Criada para ser um lugar onde as pessoas exercem o direito de ir e vir, na antiga rodoviária – povoada por usuários de droga –, lamentavelmente, a passagem é só de ida.
As fraturas expostas sempre são as piores de serem vistas. Elas chocam quem as olha. Mesmo os mais acostumados a lidar com o corpo humano, como os profissionais de saúde, ficam impressionados com a latência de um ferimento como este. É a vida sendo exposta em seu estado bruto, cujas consequências, inclusive, poderão ser a perda da mesma em alguns casos.
A visão das feridas sempre é desagradável aos olhos humanos. É difícil observar atentamente os detalhes do corpo vivo machucado. O mesmo também se aplica a espaços geográficos, como casas, cidades e até mesmo ecossistemas.
Campo Grande atualmente tem sua ferida – praticamente uma fratura exposta. Trata-se da antiga estação rodoviária, no Bairro Amambaí. De um lugar criado para que pessoas exercessem plenamente seu direito de ir e vir, transformou-se em um edifício onde muito dos que vão não voltam. Talvez alguns até se mantenham vivos, pelo menos o corpo. Mas, entregues ao vício em drogas que degenera o que há de mais de belo na humanidade, morrem a cada tragada de crack.
Nesta edição, mostramos aos nossos leitores o trabalho realizado pela Polícia Militar e pela Guarda Municipal no entorno da antiga rodoviária. O trabalho dos policiais, que também foi estendido ao Centro de Triagem do Migrante (Cetremi), foi como enxugar gelo. A maioria destes moradores de rua e usuários de droga é levado para a delegacia, mas volta de lá rapidamente e, em muitos casos, antes mesmo que os próprios policiais. O motivo é que a maioria deles não cometeu delitos graves para ser considerada criminosa. São pessoas doentes, que precisam de tratamento.

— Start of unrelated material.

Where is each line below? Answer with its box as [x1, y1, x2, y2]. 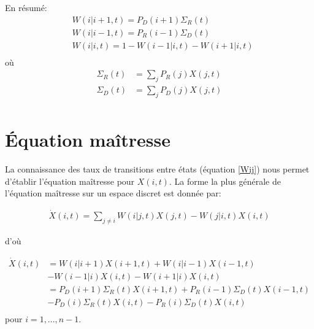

O Cetremi, que foi criado para ser um local de transição da situação de rua para um rumo na vida pessoal, infelizmente, tornou-se impotente diante dos problemas relacionados ao uso de drogas. Muitos destes usuários, que vagam pelas ruas do Centro de Campo Grande nas 24 horas do dia, têm família, mas não têm contato com ela. Nada os detém, nem mesmo a lei.
A internação compulsória ainda é um tabu. Mas tabus foram criados para serem quebrados, e os motivos que lhe dão causa, para serem discutidos com racionalidade e bom senso. A discussão, porém, precisa ter um objetivo: curar o usuário de drogas e retirá-lo das ruas.
Quem está diariamente nas ruas, deixando de comer e pedindo dinheiro para comprar uma pedra de crack, não tem consciência de sua liberdade individual ou mesmo da dignidade da pessoa humana prevista em lei. Antes mesmo de ser prisioneiro – como muitos consideram, o que às vezes impede a cura – de uma clínica, eles são prisioneiros de uma substância entorpecente. Na rodoviária onde vivem, a passagem, ao que tudo indica, é só de ida.